Abstract: Statistics do not come intuitively to humans; they always try to find simple ways to describe complex things. Given a complex dataset, they may feel tempted to use simple summary statistics like the mean, median, or standard deviation to describe it. However, these numbers are not a replacement for visualizing the distribution.
To illustrate this fact, researchers have generated many datasets that are very different visually, but share the same summary statistics.
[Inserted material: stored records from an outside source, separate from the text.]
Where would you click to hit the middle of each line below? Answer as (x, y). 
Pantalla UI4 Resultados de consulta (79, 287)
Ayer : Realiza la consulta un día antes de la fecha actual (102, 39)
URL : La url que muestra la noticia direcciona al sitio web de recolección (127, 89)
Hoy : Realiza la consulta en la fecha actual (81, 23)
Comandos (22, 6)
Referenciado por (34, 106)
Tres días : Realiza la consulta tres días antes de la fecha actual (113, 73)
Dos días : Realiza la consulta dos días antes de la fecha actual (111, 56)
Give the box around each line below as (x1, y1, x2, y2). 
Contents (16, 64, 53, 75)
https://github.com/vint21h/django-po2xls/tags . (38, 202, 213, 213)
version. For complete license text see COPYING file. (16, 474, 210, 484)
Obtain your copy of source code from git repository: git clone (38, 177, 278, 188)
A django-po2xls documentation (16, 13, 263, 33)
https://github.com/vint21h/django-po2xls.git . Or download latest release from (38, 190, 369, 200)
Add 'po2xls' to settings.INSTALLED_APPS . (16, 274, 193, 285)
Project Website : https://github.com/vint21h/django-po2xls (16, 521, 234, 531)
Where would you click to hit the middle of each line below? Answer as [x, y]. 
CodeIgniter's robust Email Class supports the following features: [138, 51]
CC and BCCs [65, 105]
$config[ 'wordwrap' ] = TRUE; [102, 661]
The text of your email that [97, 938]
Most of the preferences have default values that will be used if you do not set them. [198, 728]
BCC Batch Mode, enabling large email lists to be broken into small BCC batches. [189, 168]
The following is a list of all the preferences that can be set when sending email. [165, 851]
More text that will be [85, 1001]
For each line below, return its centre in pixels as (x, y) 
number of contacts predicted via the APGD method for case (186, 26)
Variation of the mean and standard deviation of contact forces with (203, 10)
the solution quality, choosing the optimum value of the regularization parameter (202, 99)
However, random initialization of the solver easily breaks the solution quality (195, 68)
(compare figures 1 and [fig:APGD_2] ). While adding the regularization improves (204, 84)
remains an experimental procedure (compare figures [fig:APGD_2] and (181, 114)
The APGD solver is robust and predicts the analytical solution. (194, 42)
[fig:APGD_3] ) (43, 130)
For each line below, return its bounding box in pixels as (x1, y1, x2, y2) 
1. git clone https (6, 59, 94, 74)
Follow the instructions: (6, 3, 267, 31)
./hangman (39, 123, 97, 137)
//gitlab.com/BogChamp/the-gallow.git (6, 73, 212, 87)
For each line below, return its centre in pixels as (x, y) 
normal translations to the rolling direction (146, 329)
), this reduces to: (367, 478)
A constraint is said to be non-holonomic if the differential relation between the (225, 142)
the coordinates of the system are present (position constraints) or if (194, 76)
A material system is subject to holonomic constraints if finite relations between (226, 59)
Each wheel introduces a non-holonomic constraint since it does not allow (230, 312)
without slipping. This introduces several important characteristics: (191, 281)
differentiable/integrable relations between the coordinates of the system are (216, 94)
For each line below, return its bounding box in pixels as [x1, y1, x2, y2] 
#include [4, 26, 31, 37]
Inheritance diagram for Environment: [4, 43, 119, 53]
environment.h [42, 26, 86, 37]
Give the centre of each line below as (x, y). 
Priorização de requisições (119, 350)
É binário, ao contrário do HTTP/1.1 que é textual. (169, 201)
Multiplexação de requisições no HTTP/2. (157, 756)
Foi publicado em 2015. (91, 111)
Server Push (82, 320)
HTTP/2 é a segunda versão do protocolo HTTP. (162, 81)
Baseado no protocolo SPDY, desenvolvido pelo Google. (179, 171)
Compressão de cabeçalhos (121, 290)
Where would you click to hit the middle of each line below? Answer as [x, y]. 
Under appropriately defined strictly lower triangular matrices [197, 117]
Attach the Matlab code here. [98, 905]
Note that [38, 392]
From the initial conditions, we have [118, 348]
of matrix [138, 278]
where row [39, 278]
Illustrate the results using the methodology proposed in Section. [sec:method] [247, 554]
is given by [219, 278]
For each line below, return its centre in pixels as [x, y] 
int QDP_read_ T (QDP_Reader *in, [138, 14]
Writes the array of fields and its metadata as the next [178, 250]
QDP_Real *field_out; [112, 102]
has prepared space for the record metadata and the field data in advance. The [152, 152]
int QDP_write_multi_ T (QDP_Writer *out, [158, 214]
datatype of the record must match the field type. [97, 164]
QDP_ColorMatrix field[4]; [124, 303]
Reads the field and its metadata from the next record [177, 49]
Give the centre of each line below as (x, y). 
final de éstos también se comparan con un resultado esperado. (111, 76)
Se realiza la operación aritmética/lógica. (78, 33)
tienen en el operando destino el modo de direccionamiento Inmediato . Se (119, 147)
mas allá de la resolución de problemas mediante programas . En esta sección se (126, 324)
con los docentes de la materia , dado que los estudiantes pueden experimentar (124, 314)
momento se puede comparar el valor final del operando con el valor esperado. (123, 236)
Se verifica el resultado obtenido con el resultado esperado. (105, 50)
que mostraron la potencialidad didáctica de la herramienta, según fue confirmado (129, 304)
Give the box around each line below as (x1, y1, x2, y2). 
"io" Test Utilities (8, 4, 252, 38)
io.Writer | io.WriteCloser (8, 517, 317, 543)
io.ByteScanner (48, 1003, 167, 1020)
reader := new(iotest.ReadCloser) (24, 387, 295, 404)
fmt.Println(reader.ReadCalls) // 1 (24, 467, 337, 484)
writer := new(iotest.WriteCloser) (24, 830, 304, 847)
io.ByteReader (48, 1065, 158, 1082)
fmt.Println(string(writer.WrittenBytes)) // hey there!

In this talk, I will discuss """"Data Morph"""" (https://github.com/stefmolin/data-morph), an open source package that builds on previous research from Autodesk (the """"Datasaurus Dozen"""" (https://damassets.autodesk.net/content/dam/autodesk/research/publications-assets/pdf/same-stats-different-graphs.pdf)) using simulated annealing to perturb an arbitrary input dataset into a variety of shapes, while preserving the mean, standard deviation, and correlation to multiple decimal points. I will showcase how it works, discuss the challenges faced during development, and explore the limitations of this approach.
Session Outline:
Learning objectives: why data visualization is crucial, not to exclusively rely on numerical summaries of data, see a practical example of building upon existing research, the importance of contributing to open source, high-level introduction to building a Python package and the considerations that go into it.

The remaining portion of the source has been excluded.